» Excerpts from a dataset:
▬▬▬▬▬▬

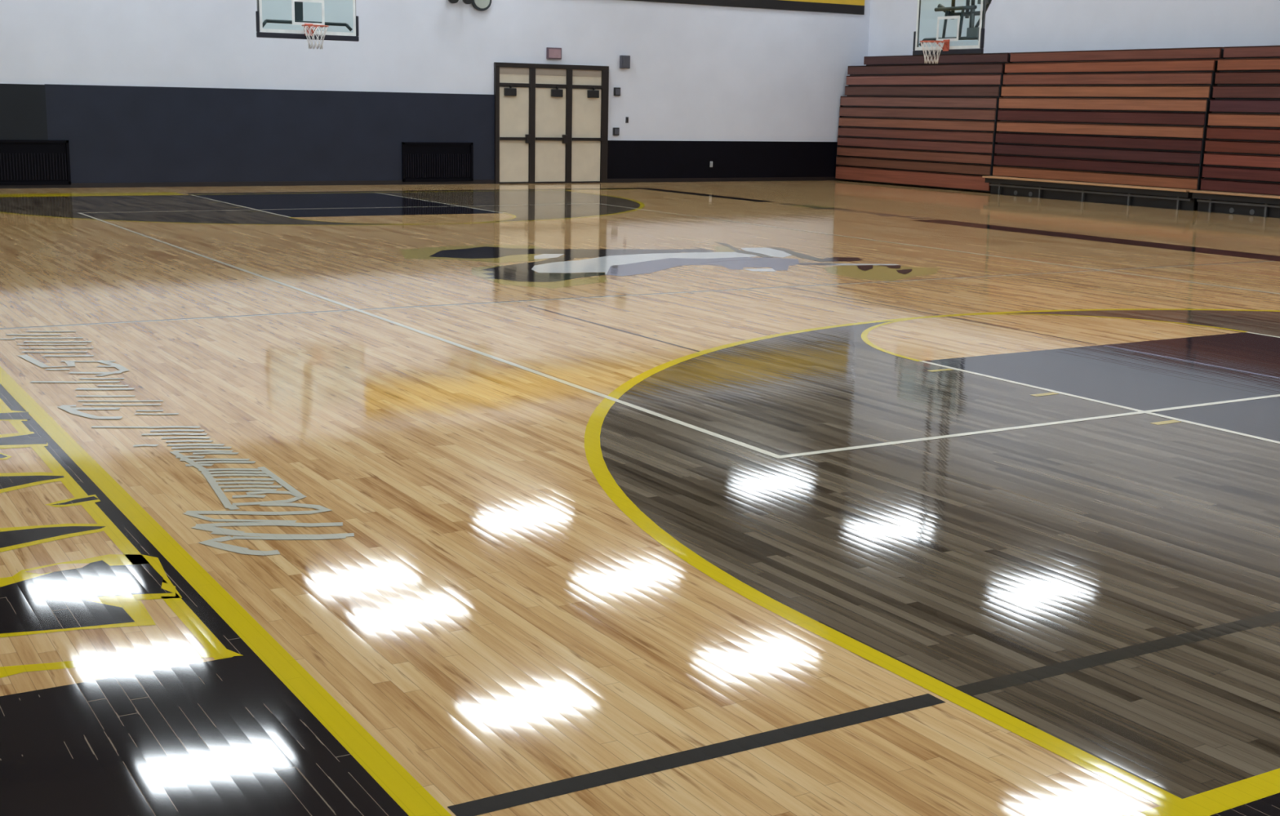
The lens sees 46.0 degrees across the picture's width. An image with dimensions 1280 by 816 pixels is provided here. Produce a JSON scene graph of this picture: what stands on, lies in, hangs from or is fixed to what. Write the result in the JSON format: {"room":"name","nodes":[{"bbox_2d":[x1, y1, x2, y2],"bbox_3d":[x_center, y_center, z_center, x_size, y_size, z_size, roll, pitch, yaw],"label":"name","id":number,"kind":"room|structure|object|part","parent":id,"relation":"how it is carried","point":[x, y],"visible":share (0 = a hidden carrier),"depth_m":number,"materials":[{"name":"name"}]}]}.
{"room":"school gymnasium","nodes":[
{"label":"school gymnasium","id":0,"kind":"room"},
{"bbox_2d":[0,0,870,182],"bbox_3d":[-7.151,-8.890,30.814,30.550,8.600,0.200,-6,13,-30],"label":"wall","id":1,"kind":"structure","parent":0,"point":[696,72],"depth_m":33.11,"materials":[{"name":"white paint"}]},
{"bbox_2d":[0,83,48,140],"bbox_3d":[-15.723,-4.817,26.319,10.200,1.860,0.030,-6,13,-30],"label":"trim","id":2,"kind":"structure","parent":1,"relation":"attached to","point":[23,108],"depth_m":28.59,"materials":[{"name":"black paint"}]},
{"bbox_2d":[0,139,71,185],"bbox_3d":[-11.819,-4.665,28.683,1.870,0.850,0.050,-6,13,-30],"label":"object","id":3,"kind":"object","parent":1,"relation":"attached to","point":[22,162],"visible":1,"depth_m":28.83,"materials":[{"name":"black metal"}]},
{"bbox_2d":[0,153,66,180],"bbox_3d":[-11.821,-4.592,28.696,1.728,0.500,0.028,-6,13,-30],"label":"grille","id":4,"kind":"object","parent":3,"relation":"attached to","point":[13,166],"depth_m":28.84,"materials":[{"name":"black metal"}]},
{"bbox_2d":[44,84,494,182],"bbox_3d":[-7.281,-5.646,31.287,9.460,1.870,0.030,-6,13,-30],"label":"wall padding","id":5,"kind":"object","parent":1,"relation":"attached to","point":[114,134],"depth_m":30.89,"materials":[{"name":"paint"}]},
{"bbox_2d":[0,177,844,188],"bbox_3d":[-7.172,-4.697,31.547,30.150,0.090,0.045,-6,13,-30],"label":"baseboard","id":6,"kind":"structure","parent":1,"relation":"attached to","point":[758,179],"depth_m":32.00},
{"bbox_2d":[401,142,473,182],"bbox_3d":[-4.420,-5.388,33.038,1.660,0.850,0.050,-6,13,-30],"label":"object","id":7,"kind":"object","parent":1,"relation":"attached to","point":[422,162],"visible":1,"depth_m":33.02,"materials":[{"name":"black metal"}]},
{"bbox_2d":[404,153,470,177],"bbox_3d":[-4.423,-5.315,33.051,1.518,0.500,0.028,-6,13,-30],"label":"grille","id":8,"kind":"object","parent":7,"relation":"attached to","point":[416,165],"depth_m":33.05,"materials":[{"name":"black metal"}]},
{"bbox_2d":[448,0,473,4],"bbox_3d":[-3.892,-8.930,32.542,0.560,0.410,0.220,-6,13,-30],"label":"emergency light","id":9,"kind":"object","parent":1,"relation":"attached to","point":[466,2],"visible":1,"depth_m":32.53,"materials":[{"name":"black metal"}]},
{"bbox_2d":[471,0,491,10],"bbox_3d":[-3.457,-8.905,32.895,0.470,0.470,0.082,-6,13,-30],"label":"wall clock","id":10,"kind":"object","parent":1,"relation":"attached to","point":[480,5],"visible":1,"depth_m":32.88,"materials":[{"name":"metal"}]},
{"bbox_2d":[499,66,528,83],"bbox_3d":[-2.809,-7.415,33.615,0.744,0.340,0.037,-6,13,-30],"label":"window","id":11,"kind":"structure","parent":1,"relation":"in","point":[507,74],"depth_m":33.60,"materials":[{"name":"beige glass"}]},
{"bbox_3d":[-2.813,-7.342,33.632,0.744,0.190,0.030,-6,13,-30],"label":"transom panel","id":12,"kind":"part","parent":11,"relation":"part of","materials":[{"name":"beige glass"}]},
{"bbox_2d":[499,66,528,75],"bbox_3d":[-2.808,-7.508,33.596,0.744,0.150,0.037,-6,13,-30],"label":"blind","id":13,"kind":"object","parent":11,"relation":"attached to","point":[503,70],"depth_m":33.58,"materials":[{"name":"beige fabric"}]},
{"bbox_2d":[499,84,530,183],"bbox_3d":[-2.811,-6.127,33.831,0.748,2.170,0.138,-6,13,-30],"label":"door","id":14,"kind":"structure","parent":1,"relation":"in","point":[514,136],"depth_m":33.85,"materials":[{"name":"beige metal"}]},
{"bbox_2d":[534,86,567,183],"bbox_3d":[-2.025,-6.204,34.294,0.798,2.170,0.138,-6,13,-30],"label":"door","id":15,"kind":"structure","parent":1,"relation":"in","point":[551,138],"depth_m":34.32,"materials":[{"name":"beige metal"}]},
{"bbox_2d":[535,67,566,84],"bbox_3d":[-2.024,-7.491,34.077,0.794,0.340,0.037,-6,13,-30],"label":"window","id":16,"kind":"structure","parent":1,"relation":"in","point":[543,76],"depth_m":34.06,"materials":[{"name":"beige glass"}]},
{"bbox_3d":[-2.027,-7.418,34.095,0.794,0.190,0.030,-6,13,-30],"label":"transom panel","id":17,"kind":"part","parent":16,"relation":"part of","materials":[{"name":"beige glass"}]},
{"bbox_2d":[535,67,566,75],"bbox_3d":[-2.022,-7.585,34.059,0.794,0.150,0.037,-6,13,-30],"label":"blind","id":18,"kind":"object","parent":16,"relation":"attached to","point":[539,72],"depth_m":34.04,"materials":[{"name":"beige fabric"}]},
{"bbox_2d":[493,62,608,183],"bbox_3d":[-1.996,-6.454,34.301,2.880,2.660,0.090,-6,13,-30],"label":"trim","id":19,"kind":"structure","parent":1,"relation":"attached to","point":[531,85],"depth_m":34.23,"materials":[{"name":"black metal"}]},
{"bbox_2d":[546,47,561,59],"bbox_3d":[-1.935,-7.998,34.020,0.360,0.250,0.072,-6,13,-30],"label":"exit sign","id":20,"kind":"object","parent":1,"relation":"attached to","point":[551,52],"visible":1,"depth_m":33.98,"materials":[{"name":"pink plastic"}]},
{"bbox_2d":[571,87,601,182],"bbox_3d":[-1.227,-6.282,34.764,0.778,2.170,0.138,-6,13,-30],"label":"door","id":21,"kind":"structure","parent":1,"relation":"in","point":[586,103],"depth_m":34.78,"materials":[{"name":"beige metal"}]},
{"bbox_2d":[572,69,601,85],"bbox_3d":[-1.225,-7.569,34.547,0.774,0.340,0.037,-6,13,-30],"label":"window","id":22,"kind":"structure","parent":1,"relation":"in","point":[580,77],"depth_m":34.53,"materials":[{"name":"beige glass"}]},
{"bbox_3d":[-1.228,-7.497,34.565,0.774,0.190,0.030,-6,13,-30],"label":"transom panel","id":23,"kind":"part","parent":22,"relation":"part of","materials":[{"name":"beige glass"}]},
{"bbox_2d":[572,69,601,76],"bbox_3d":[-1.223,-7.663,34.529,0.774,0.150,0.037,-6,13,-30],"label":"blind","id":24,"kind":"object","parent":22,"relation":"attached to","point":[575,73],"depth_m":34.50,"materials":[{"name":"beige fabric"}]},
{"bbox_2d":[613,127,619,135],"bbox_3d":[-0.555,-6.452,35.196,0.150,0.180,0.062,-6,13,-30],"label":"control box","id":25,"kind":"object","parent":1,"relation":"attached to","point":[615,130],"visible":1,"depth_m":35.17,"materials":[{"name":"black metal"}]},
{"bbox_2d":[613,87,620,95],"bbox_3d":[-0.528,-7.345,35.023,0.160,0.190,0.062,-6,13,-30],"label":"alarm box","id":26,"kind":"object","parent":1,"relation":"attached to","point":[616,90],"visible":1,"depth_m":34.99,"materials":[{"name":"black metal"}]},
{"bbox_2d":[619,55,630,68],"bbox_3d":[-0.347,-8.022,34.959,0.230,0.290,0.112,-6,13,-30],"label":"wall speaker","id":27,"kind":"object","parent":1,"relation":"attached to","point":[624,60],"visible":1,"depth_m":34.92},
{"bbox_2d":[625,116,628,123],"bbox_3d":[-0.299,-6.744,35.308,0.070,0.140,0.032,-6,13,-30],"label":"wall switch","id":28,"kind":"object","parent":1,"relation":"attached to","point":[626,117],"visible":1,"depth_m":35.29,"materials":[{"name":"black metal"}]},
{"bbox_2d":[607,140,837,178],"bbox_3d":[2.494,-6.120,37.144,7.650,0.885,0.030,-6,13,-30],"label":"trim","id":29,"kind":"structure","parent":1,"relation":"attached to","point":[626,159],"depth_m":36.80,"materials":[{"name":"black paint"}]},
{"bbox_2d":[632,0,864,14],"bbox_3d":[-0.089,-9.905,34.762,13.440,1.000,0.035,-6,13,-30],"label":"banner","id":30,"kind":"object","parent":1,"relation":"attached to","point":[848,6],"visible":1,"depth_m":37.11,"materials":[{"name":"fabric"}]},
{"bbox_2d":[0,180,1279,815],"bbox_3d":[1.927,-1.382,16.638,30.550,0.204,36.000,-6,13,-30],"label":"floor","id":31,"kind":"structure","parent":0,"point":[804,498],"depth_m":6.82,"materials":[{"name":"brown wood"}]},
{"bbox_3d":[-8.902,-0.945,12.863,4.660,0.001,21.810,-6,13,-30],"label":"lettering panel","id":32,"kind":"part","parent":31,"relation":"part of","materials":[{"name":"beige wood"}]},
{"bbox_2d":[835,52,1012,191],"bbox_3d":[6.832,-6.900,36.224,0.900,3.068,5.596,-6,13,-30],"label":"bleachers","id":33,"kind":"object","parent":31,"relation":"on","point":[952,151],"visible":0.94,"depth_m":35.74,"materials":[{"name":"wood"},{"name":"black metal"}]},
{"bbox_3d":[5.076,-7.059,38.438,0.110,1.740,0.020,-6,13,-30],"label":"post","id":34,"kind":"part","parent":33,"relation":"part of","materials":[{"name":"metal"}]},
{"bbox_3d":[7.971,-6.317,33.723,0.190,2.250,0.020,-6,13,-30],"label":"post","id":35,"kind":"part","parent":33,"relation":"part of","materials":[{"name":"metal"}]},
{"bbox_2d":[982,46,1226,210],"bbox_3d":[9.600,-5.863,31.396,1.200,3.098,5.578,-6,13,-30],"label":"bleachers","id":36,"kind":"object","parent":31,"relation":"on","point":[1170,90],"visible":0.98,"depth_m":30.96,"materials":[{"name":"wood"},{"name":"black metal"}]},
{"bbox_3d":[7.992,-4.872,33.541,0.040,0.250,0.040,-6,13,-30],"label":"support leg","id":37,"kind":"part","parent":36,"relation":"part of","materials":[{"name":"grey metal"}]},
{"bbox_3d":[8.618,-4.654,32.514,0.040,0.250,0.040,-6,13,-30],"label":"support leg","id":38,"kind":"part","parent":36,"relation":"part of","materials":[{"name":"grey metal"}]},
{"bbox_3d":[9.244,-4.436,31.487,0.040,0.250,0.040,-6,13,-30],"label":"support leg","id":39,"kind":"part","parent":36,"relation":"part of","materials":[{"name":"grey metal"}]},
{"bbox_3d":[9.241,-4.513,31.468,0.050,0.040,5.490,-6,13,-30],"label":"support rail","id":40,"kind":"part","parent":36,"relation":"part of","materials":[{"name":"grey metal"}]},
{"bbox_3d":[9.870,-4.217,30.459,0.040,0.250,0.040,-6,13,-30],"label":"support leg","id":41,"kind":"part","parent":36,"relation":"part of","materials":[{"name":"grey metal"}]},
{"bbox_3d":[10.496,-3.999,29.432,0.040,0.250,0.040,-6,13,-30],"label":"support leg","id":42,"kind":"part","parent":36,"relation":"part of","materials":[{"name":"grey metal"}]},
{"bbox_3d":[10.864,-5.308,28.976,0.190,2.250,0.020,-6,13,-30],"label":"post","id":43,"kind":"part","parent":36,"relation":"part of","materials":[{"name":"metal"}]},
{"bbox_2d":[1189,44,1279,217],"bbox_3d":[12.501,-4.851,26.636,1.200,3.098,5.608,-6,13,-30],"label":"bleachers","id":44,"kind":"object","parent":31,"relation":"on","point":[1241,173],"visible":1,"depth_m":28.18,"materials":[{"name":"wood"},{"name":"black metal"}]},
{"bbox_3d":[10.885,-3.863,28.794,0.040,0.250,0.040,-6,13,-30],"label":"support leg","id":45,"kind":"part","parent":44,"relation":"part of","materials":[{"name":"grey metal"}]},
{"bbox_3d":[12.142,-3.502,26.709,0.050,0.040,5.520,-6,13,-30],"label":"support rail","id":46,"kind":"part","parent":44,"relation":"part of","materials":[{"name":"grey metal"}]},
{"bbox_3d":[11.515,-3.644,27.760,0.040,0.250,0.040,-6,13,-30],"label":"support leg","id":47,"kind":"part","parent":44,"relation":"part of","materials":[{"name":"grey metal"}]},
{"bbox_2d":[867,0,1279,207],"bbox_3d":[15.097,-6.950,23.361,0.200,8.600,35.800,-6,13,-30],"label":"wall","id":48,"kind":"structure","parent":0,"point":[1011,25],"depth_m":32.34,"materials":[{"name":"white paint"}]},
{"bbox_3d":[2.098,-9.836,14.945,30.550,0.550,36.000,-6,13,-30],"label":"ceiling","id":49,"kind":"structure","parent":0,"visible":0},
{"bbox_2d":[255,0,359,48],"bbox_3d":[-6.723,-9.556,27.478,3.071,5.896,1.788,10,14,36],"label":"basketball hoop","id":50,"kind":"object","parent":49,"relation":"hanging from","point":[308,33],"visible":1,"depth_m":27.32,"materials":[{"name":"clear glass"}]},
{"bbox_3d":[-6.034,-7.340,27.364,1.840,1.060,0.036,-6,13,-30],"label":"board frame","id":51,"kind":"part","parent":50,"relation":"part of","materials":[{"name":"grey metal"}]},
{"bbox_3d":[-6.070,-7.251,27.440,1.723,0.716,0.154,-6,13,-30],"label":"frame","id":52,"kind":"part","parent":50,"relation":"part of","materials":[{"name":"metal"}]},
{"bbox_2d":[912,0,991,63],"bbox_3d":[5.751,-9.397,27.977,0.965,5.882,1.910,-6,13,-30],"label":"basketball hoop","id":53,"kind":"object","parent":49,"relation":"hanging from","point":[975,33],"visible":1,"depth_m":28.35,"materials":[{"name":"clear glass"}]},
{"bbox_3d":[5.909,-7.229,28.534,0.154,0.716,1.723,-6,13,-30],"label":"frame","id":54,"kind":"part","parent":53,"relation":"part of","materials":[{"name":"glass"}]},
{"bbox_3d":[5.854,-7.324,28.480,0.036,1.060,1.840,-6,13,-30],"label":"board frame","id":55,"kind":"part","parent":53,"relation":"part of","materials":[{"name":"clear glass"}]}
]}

▬▬▬▬▬▬

» TASK GOAL:
Please go through the data above and copy each line containing the word "gymnasium".

» TASK RESULT:
{"room":"school gymnasium","nodes":[
{"label":"school gymnasium","id":0,"kind":"room"},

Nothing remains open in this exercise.